■ **INPUT MATERIAL**:

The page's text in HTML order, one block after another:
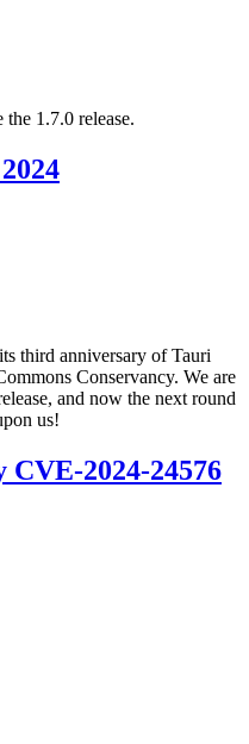
1.7.0 release.
third anniversary of Tauri
Conservancy. We are
and now the next round
us!
2024-24576
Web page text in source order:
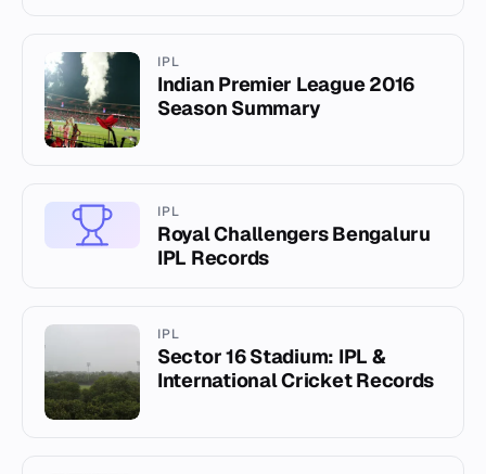
IPL
Indian Premier League 2016
Season Summary
IPL
Royal Challengers Bengaluru
IPL Records
IPL
Sector 16 Stadium: IPL &
International Cricket Records
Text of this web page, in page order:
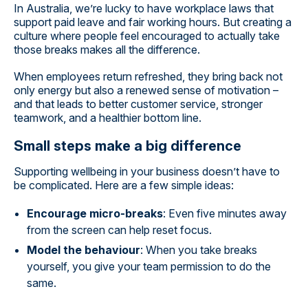
In Australia, we’re lucky to have workplace laws that
support paid leave and fair working hours. But creating a
culture where people feel encouraged to actually take
those breaks makes all the difference.
When employees return refreshed, they bring back not
only energy but also a renewed sense of motivation –
and that leads to better customer service, stronger
teamwork, and a healthier bottom line.
Small steps make a big difference
Supporting wellbeing in your business doesn’t have to
be complicated. Here are a few simple ideas:
Encourage micro-breaks: Even five minutes away
from the screen can help reset focus.
Model the behaviour: When you take breaks
yourself, you give your team permission to do the
same.
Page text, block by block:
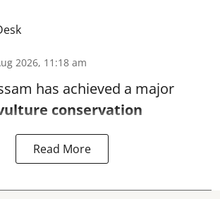
2026, 11:18 am
has achieved a major
conservation
Read More
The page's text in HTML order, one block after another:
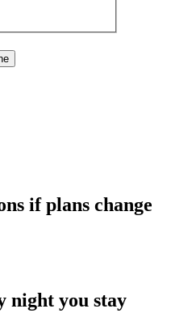
if plans change
night you stay
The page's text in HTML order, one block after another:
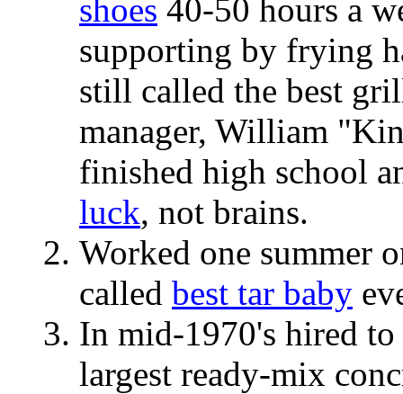
shoes 40-50 hours a
supporting by frying
still called the best
manager, William
finished high school
luck, not brains.
Worked one summer
called best tar baby
In mid-1970's hired
largest ready-mix
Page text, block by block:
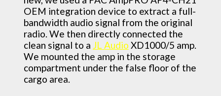
OEM integration device to extract a full-
bandwidth audio signal from the original
radio. We then directly connected the
clean signal to a JL Audio XD1000/5 amp.
We mounted the amp in the storage
compartment under the false floor of the
cargo area.
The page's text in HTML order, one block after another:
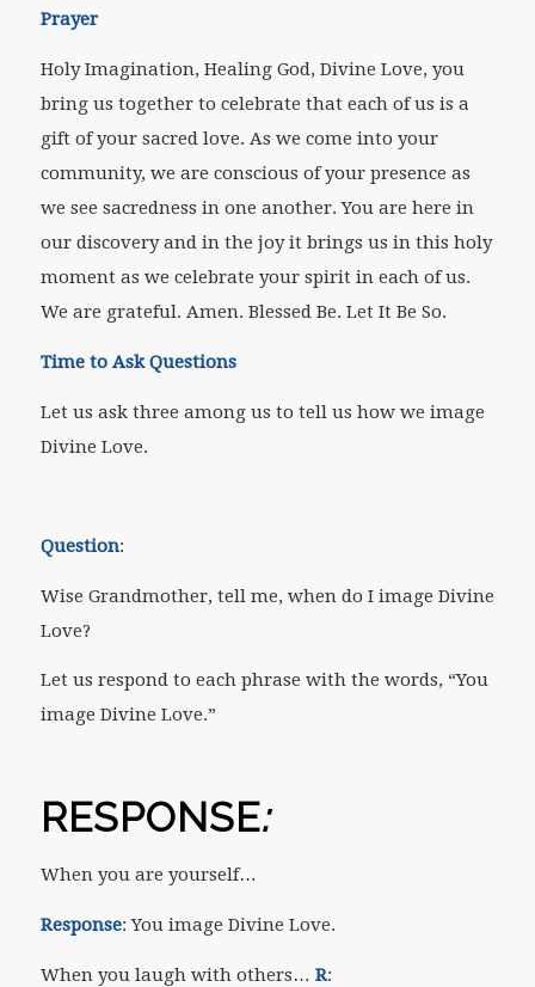
Prayer
Holy Imagination, Healing God, Divine Love, you
bring us together to celebrate that each of us is a
gift of your sacred love. As we come into your
community, we are conscious of your presence as
we see sacredness in one another. You are here in
our discovery and in the joy it brings us in this holy
moment as we celebrate your spirit in each of us.
We are grateful. Amen. Blessed Be. Let It Be So.
Time to Ask Questions
Let us ask three among us to tell us how we image
Divine Love.
Question:
Wise Grandmother, tell me, when do I image Divine
Love?
Let us respond to each phrase with the words, “You
image Divine Love.”
RESPONSE:
When you are yourself…
Response: You image Divine Love.
When you laugh with others… R:
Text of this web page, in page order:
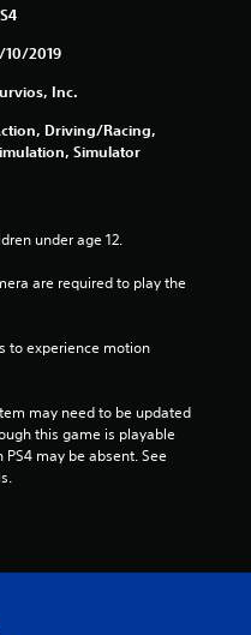
10/2019
Inc.
Driving/Racing,
Simulator
under age 12.
are required to play the
to experience motion
may need to be updated
this game is playable
may be absent. See
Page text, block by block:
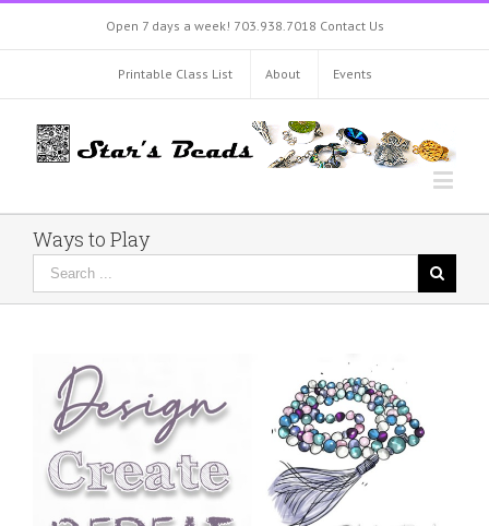
Open 7 days a week! 703.938.7018 Contact Us
Printable Class List About Events
Ways to Play
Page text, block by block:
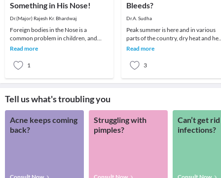
Something in His Nose!
Dr.(Major) Rajesh Kr. Bhardwaj
Foreign bodies in the Nose is a
common problem in children, and
sometimes in disturbed adults.The
Read more
1
Bleeds?
Dr.A. Sudha
Peak summer is here and in various
parts of the country, dry heat and
wave conditions prevail. The
Read more
3
Tell us what's troubling you
Acne keeps coming
back?
Struggling with
pimples?
Can’t get
infections?
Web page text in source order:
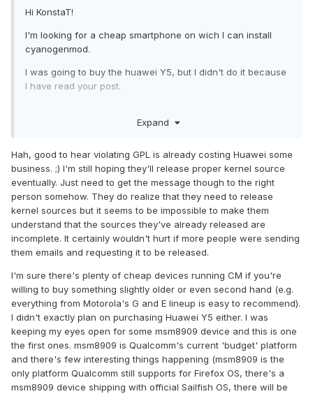
Hi KonstaT!
I'm looking for a cheap smartphone on wich I can install
cyanogenmod.
I was going to buy the huawei Y5, but I didn't do it because
I have read your post.
Y5, on wich I can install cyanogenmod?
Expand
Hah, good to hear violating GPL is already costing Huawei some
business. ;) I'm still hoping they'll release proper kernel source
eventually. Just need to get the message though to the right
person somehow. They do realize that they need to release
kernel sources but it seems to be impossible to make them
understand that the sources they've already released are
incomplete. It certainly wouldn't hurt if more people were sending
them emails and requesting it to be released.
I'm sure there's plenty of cheap devices running CM if you're
willing to buy something slightly older or even second hand (e.g.
everything from Motorola's G and E lineup is easy to recommend).
I didn't exactly plan on purchasing Huawei Y5 either. I was
keeping my eyes open for some msm8909 device and this is one
the first ones. msm8909 is Qualcomm's current 'budget' platform
and there's few interesting things happening (msm8909 is the
only platform Qualcomm still supports for Firefox OS, there's a
msm8909 device shipping with official Sailfish OS, there will be
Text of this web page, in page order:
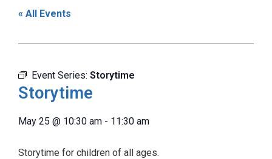
« All Events
Event Series: Storytime
Storytime
May 25 @ 10:30 am - 11:30 am
Storytime for children of all ages.
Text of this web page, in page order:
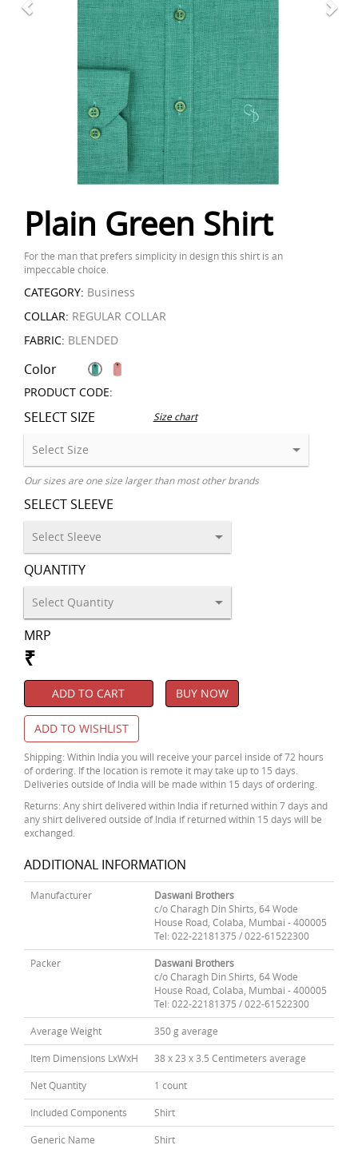
Plain Green Shirt
For the man that prefers simplicity in design this shirt is an
impeccable choice.
CATEGORY: Business
COLLAR: REGULAR COLLAR
FABRIC: BLENDED
Color
PRODUCT CODE:
SELECT SIZE Size chart
Our sizes are one size larger than most other brands
SELECT SLEEVE
QUANTITY
MRP
₹
ADD TO CART BUY NOW
ADD TO WISHLIST
Shipping: Within India you will receive your parcel inside of 72 hours
of ordering. If the location is remote it may take up to 15 days.
Deliveries outside of India will be made within 15 days of ordering.
Returns: Any shirt delivered within India if returned within 7 days and
any shirt delivered outside of India if returned within 15 days will be
exchanged.
ADDITIONAL INFORMATION
Manufacturer
Daswani Brothers
c/o Charagh Din Shirts, 64 Wode
House Road, Colaba, Mumbai - 400005
Tel: 022-22181375 / 022-61522300
Packer
Daswani Brothers
c/o Charagh Din Shirts, 64 Wode
House Road, Colaba, Mumbai - 400005
Tel: 022-22181375 / 022-61522300
Average Weight 350 g average
Item Dimensions LxWxH 38 x 23 x 3.5 Centimeters average
Net Quantity 1 count
Included Components Shirt
Generic Name Shirt
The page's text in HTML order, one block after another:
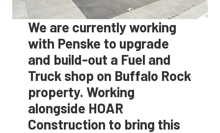
We are currently working
with Penske to upgrade
and build-out a Fuel and
Truck shop on Buffalo Rock
property. Working
alongside HOAR
Construction to bring this
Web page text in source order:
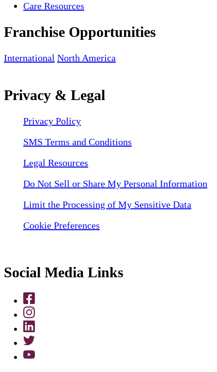
Care Resources
Franchise Opportunities
International North America
Privacy & Legal
Privacy Policy
SMS Terms and Conditions
Legal Resources
Do Not Sell or Share My Personal Information
Limit the Processing of My Sensitive Data
Cookie Preferences
Social Media Links
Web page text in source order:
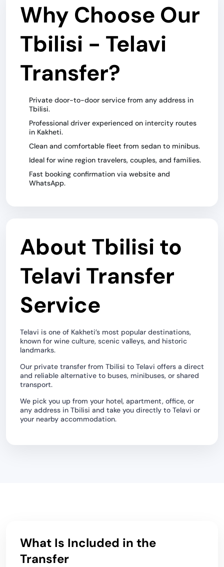
Why Choose Our
Tbilisi - Telavi
Transfer?
Private door-to-door service from any address in
Tbilisi.
Professional driver experienced on intercity routes
in Kakheti.
Clean and comfortable fleet from sedan to minibus.
Ideal for wine region travelers, couples, and families.
Fast booking confirmation via website and
WhatsApp.
About Tbilisi to
Telavi Transfer
Service
Telavi is one of Kakheti’s most popular destinations,
known for wine culture, scenic valleys, and historic
landmarks.
Our private transfer from Tbilisi to Telavi offers a direct
and reliable alternative to buses, minibuses, or shared
transport.
We pick you up from your hotel, apartment, office, or
any address in Tbilisi and take you directly to Telavi or
your nearby accommodation.
What Is Included in the
Transfer
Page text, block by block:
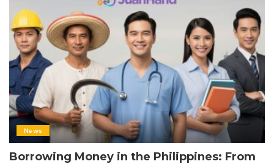
News
Borrowing Money in the Philippines: From
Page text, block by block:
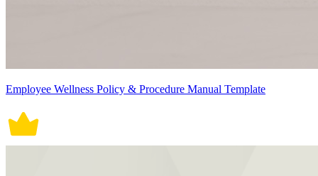
Employee Wellness Policy & Procedure Manual Template
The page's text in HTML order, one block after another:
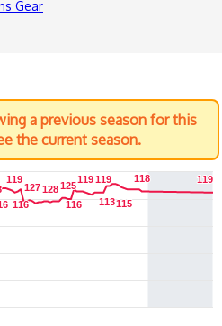
Gear
a previous season for this
the current season.
119
119
116
116
127
127128
128125
125
116
116
119
119119
119
113
113115
115
118
118 119
119
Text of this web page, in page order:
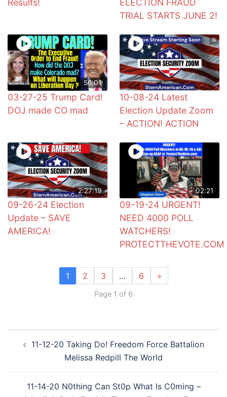
Results!
ELECTION FRAUD
TRIAL STARTS JUNE 2!
56:01
03-27-25 Trump Card!
DOJ made CO mad
10-08-24 Latest
Election Update Zoom
– ACTION! ACTION
2:27:19
09-26-24 Election
Update – SAVE
AMERICA!
02:21
09-19-24 URGENT!
NEED 4000 POLL
WATCHERS!
PROTECTTHEVOTE.COM
1 2 3 … 6 »
Page 1 of 6
navigation
11-12-20 Taking Do! Freedom Force Battalion
Melissa Redpill The World
11-14-20 N0thing Can St0p What Is C0ming –
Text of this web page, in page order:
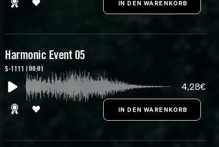
Harmonic Event 05
S-1111 | 00:01
4,28€
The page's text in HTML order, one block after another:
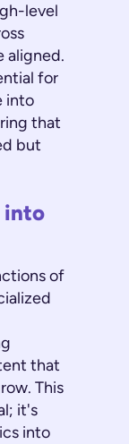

■ **WHAT THIS TASK INVOLVES**:
The reply should hold an exact repeat of the entries from their opening line through the line with "teamwork, and a healthier bottom line.", and no pictures at all.

■ **OUTPUT**:
The page's text in HTML order, one block after another:
1.7.0 release.
third anniversary of Tauri
Conservancy. We are
and now the next round
us!
2024-24576
Web page text in source order:
IPL
Indian Premier League 2016
Season Summary
IPL
Royal Challengers Bengaluru
IPL Records
IPL
Sector 16 Stadium: IPL &
International Cricket Records
Text of this web page, in page order:
In Australia, we’re lucky to have workplace laws that
support paid leave and fair working hours. But creating a
culture where people feel encouraged to actually take
those breaks makes all the difference.
When employees return refreshed, they bring back not
only energy but also a renewed sense of motivation –
and that leads to better customer service, stronger
teamwork, and a healthier bottom line.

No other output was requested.